Esclareço que é um grande equívoco interpretar as falas e o apoio ao governo por parte de militares em cargos políticos, como a voz das Forças Armadas.

Quem fala pelas Forças Armadas são os militares na ativa e no exercício das suas funções, nomeadamente e, por hierarquia, os comandantes da Marinha, Exército e da Aeronáutica. E, estes, noves fora uma ou outra fala menos protocolar e mais descuidada, têm se mantidos distante da política.  

Presença de militares no governo

Entre todas as argumentações, uma é sólida, mas efetivamente não tem qualquer relação com a construção de um golpe:  a presença numerosa de militares na estrutura de governo – a maior de todas na história política recente.
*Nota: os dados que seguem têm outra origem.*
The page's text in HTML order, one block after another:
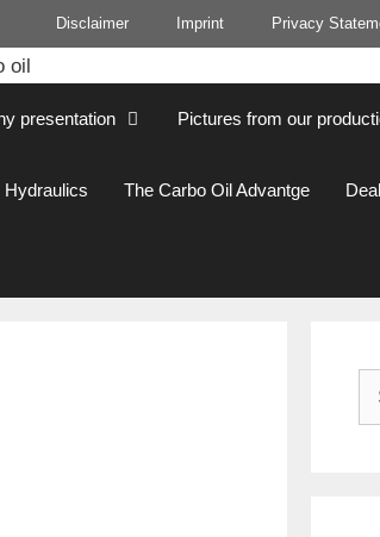
Disclaimer Imprint Privacy
presentation Pictures from our
Hydraulics The Carbo Oil Advantge
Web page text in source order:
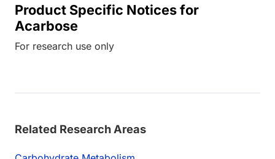
Product Specific Notices for
Acarbose
For research use only
Related Research Areas
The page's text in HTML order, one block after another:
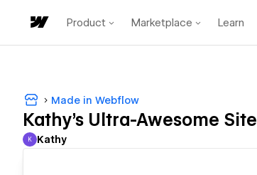
Product Marketplace Learn
Made in Webflow
Kathy's Ultra-Awesome Site
Kathy
K Kathy
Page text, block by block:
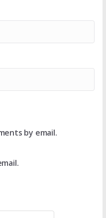
by email.
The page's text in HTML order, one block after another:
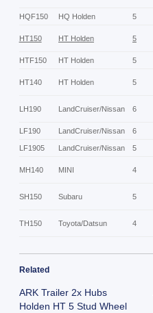
HQF150 HQ Holden 5
HT150 HT Holden 5
HTF150 HT Holden 5
HT140 HT Holden 5
LH190 LandCruiser/Nissan 6
LF190 LandCruiser/Nissan 6
LF1905 LandCruiser/Nissan 5
MH140 MINI 4
SH150 Subaru 5
TH150 Toyota/Datsun 4
Related
ARK Trailer 2x Hubs
Holden HT 5 Stud Wheel
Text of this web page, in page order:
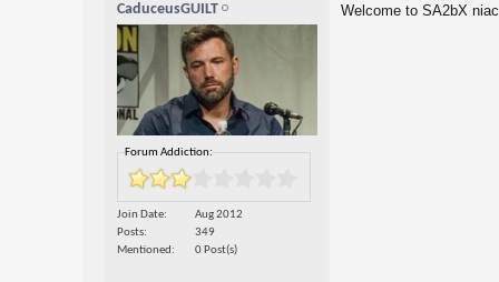
CaduceusGUILT
Forum Addiction:
Join Date
Aug 2012
Posts
349
Mentioned
0 Post(s)
Welcome to SA2bX
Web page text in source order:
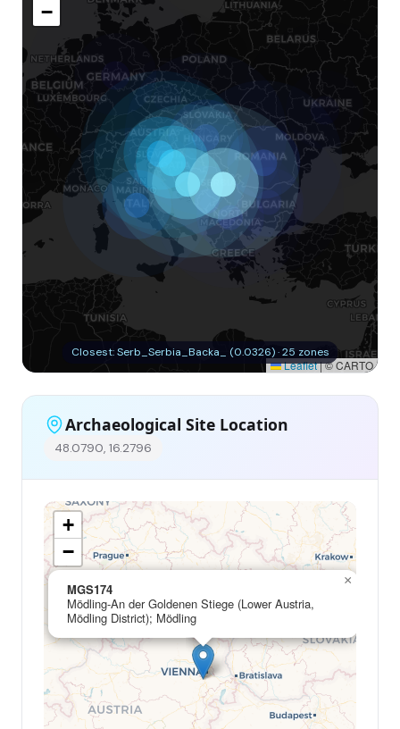
−
Leaflet|© CARTO
Closest: Serb_Serbia_Backa_ (0.0326) · 25 zones
Archaeological Site Location
48.0790, 16.2796
MGS174
Mödling-An der Goldenen Stiege (Lower Austria,
Mödling District); Mödling
×
+
−
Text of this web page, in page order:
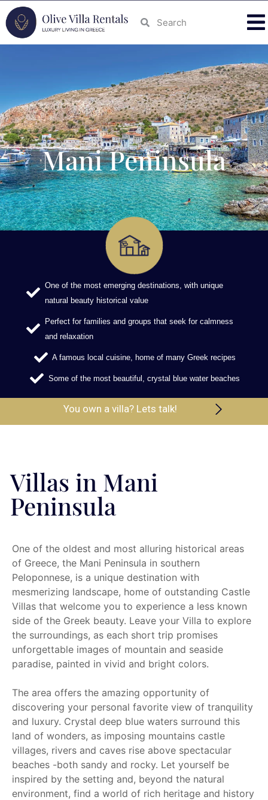
Mani Peninsula
One of the most emerging destinations, with unique
natural beauty historical value
Perfect for families and groups that seek for calmness
and relaxation
A famous local cuisine, home of many Greek recipes
Some of the most beautiful, crystal blue water beaches
You own a villa? Lets talk!
Villas in Mani
Peninsula
One of the oldest and most alluring historical areas
of Greece, the Mani Peninsula in southern
Peloponnese, is a unique destination with
mesmerizing landscape, home of outstanding Castle
Villas that welcome you to experience a less known
side of the Greek beauty. Leave your Villa to explore
the surroundings, as each short trip promises
unforgettable images of mountain and seaside
paradise, painted in vivid and bright colors.
The area offers the amazing opportunity of
discovering your personal favorite view of tranquility
and luxury. Crystal deep blue waters surround this
land of wonders, as imposing mountains castle
villages, rivers and caves rise above spectacular
beaches -both sandy and rocky. Let yourself be
inspired by the setting and, beyond the natural
environment, find a world of rich heritage and history
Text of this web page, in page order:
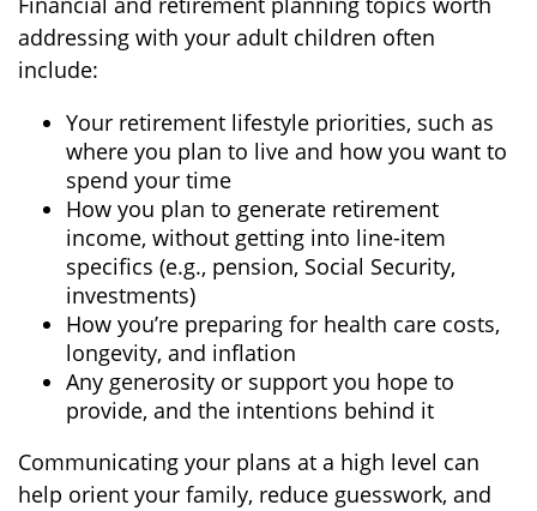
addressing with your adult children often
include:
Your retirement lifestyle priorities, such as
where you plan to live and how you want to
spend your time
How you plan to generate retirement
income, without getting into line-item
specifics (e.g., pension, Social Security,
investments)
How you’re preparing for health care costs,
longevity, and inflation
Any generosity or support you hope to
provide, and the intentions behind it
Communicating your plans at a high level can
help orient your family, reduce guesswork, and
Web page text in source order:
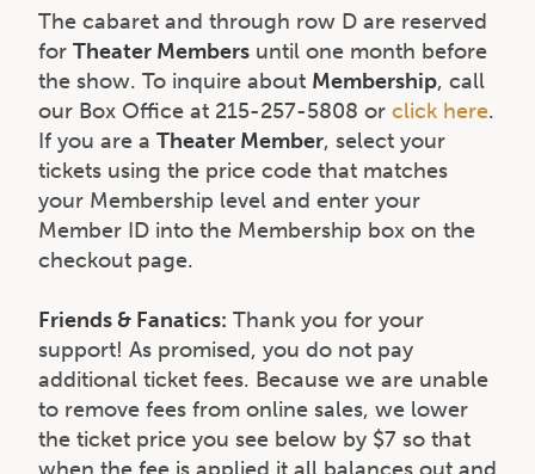
The cabaret and through row D are reserved
for Theater Members until one month before
the show. To inquire about Membership, call
our Box Office at 215-257-5808 or click here.
If you are a Theater Member, select your
tickets using the price code that matches
your Membership level and enter your
Member ID into the Membership box on the
checkout page.
Friends & Fanatics: Thank you for your
support! As promised, you do not pay
additional ticket fees. Because we are unable
to remove fees from online sales, we lower
the ticket price you see below by $7 so that
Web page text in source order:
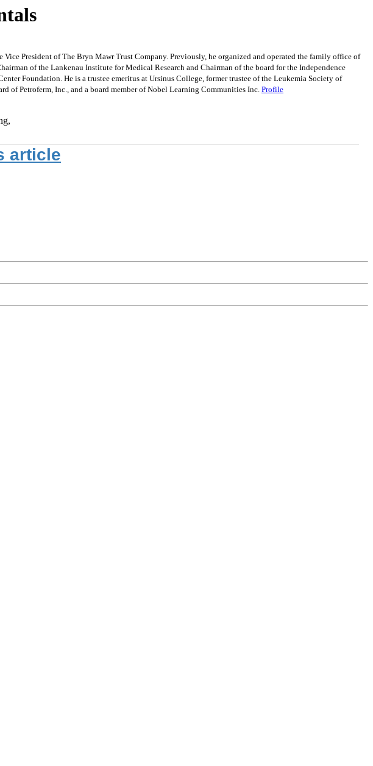
President of The Bryn Mawr Trust Company. Previously, he organized and operated the family office of
of the Lankenau Institute for Medical Research and Chairman of the board for the Independence
Foundation. He is a trustee emeritus at Ursinus College, former trustee of the Leukemia Society of
of Petroferm, Inc., and a board member of Nobel Learning Communities Inc. Profile
article
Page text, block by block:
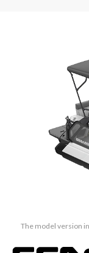
The model version
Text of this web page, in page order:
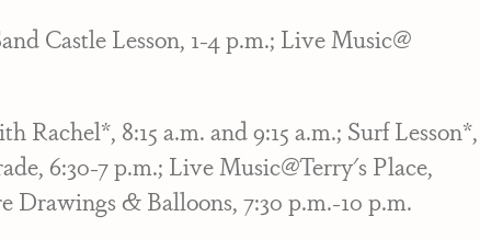
Castle Lesson, 1-4 p.m.; Live Music@
Rachel*, 8:15 a.m. and 9:15 a.m.; Surf Lesson*,
6:30-7 p.m.; Live Music@Terry's Place,
& Balloons, 7:30 p.m.-10 p.m.
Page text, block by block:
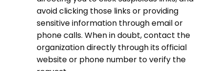
avoid clicking those links or providing
sensitive information through email or
phone calls. When in doubt, contact the
organization directly through its official
website or phone number to verify the
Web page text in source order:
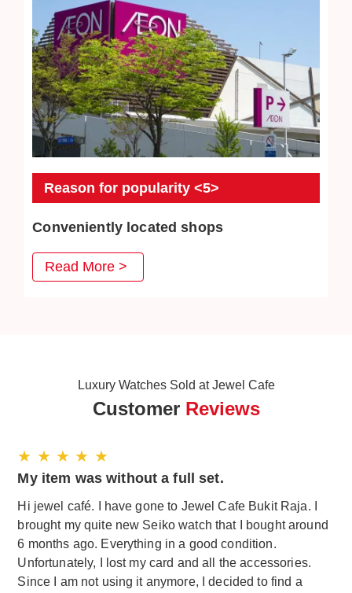
Reason for popularity <5>
Conveniently located shops
JEWEL CAFE has stores in convenient places such as
MRT stations, bus stations, and intersections. Our goal is
to create a comfortable space where customers can
Read More >
Luxury Watches Sold at Jewel Cafe
Customer Reviews
★ ★ ★ ★ ★
My item was without a full set.
Hi jewel café. I have gone to Jewel Cafe Bukit Raja. I
brought my quite new Seiko watch that I bought around
6 months ago. Everything in a good condition.
Unfortunately, I lost my card and all the accessories.
Since I am not using it anymore, I decided to find a
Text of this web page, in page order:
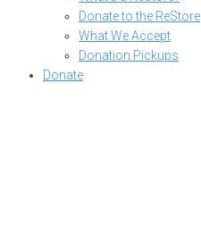
Donate to the ReStore
What We Accept
Donation Pickups
Donate
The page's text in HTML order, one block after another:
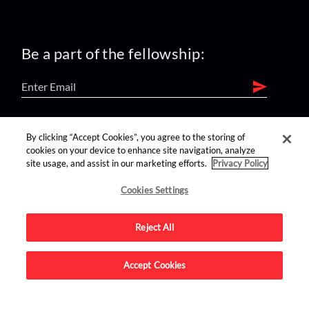
Be a part of the fellowship:
find us on:
Advertise on this site.
By clicking “Accept Cookies”, you agree to the storing of
cookies on your device to enhance site navigation, analyze
site usage, and assist in our marketing efforts.
Privacy Policy
Cookies Settings
Reject All
Accept Cookies
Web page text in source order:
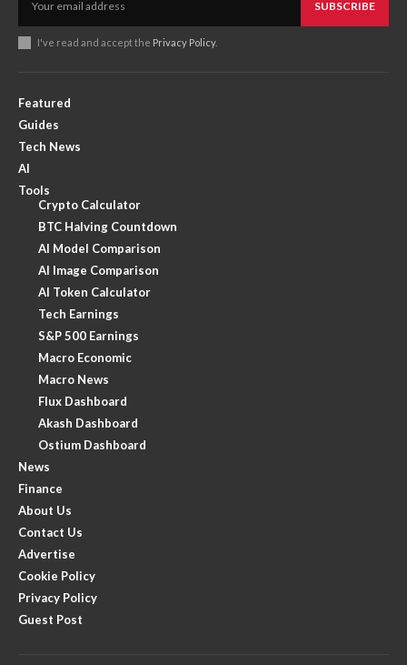
SUBSCRIBE
I've read and accept the Privacy Policy.
Featured
Guides
Tech News
AI
Tools
Crypto Calculator
BTC Halving Countdown
AI Model Comparison
AI Image Comparison
AI Token Calculator
Tech Earnings
S&P 500 Earnings
Macro Economic
Macro News
Flux Dashboard
Akash Dashboard
Ostium Dashboard
News
Finance
About Us
Contact Us
Advertise
Cookie Policy
Privacy Policy
Guest Post
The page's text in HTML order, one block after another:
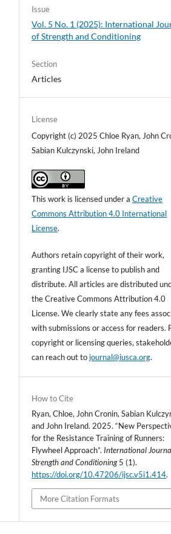
Issue
Vol. 5 No. 1 (2025): International
of Strength and Conditioning
Section
Articles
License
Copyright (c) 2025 Chloe Ryan, John
Sabian Kulczynski, John Ireland
This work is licensed under aCreative
Commons Attribution 4.0 International
License.
Authors retain copyright of their work,
granting IJSC a license to publish and
distribute. All articles are distributed
the Creative Commons Attribution 4.0
License. We clearly state any fees
with submissions or access for readers.
copyright or licensing queries,
can reach out to journal@iusca.org.
How to Cite
Ryan, Chloe, John Cronin, Sabian
and John Ireland. 2025. “New
for the Resistance Training of Runners:
Flywheel Approach”. International
Strength and Conditioning5 (1).
https://doi.org/10.47206/ijsc.v5i1.414.
More Citation Formats
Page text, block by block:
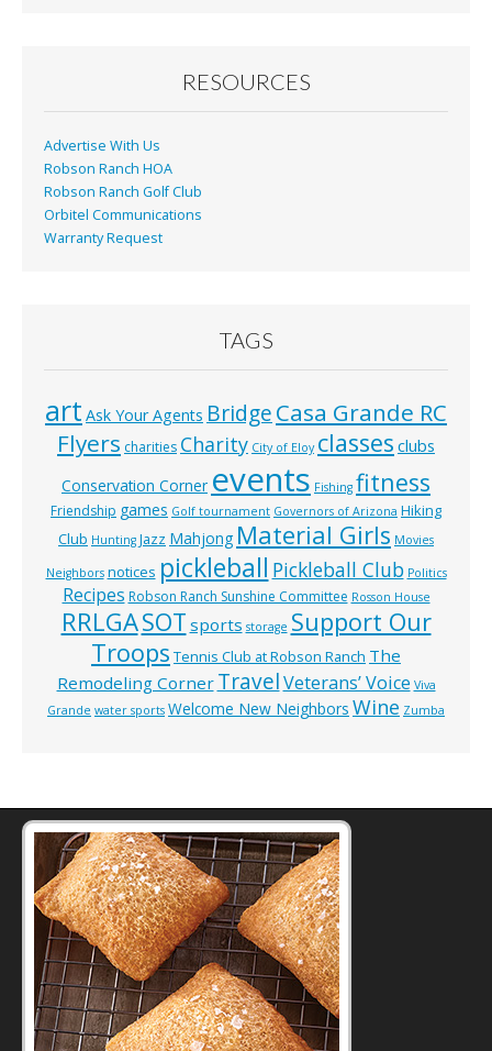
k
RESOURCES
Advertise With Us
Robson Ranch HOA
Robson Ranch Golf Club
Orbitel Communications
Warranty Request
TAGS
art Ask Your Agents BridgeCasa Grande RC
Flyers charities Charity City of Eloy classes clubs
Conservation Corner events Fishing fitness
Friendship games Golf tournament Governors of Arizona Hiking
Club Hunting Jazz Mahjong Material Girls Movies
Neighbors notices pickleball Pickleball Club Politics
Recipes Robson Ranch Sunshine Committee Rosson House
RRLGASOT sports storage Support Our
Troops Tennis Club at Robson Ranch The
Remodeling Corner TravelVeterans’ Voice Viva
Grande water sports Welcome New Neighbors Wine Zumba
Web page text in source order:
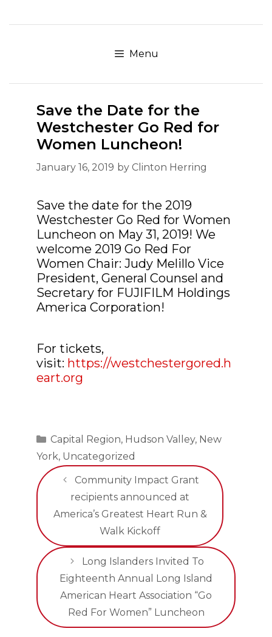
to
Menu
Save the Date for the
Westchester Go Red for
Women Luncheon!
January 16, 2019 by Clinton Herring
Save the date for the 2019
Westchester Go Red for Women
Luncheon on May 31, 2019! We
welcome 2019 Go Red For
Women Chair: Judy Melillo Vice
President, General Counsel and
Secretary for FUJIFILM Holdings
America Corporation!
For tickets,
visit: https://westchestergored.h
eart.org
Categories
Capital Region, Hudson Valley, New
York, Uncategorized
Community Impact Grant
recipients announced at
America’s Greatest Heart Run &
Walk Kickoff
Long Islanders Invited To
Eighteenth Annual Long Island
American Heart Association “Go
Red For Women” Luncheon
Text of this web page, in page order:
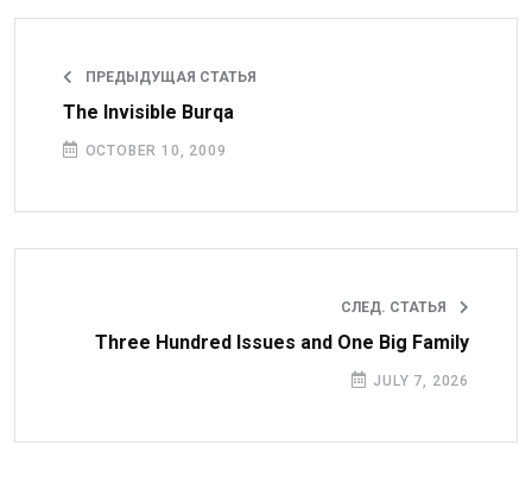
ПРЕДЫДУЩАЯ СТАТЬЯ
The Invisible Burqa
OCTOBER 10, 2009
СЛЕД. СТАТЬЯ
Three Hundred Issues and One Big Family
JULY 7, 2026
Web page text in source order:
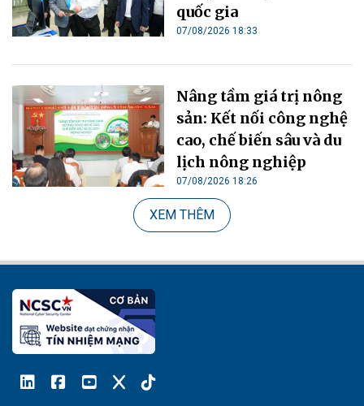
quốc gia
07/08/2026 18:33
Nâng tầm giá trị nông
sản: Kết nối công nghệ
cao, chế biến sâu và du
lịch nông nghiệp
07/08/2026 18:26
XEM THÊM
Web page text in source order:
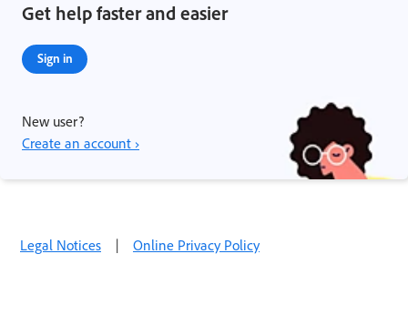
Get help faster and easier
Sign in
New user?
Create an account ›
Legal Notices | Online Privacy Policy

Aqui, o ponto é o vácuo legislativo deixado pelo Congresso nacional que se omite do dever intransferível de fixar o papel das Forças Armadas e da defesa nacional. E da regulamentação desses e de outros pontos que definirão limites e espaços de ação e atuação.

Cabe ao poder político essa definição, mas este sistematicamente dele se aliena, como se comprova ao constatar que a Política Nacional e a Estratégia Nacional de Defesa, que passaram a ser objeto de análise pelo Congresso Nacional pela Lei Complementar 136 de agosto de 2010, da qual fui relator na Câmara, não têm merecido qualquer atenção dos líderes, deputados e senadores.

A Política e a Estratégia em vigor é a de 2012, já que as atualizações quadrienais de 2016 e de 2020 permanecem em um limbo parlamentar anos a fio. Ora, a defesa nacional, raisonetre do universo militar e dos militares, em nome da qual empenharão, se necessário, a própria vida, e que compreende a preservação do território, povo, cultura, recursos naturais e a soberania da Nação, é objeto de um desinteresse manifesto. (1)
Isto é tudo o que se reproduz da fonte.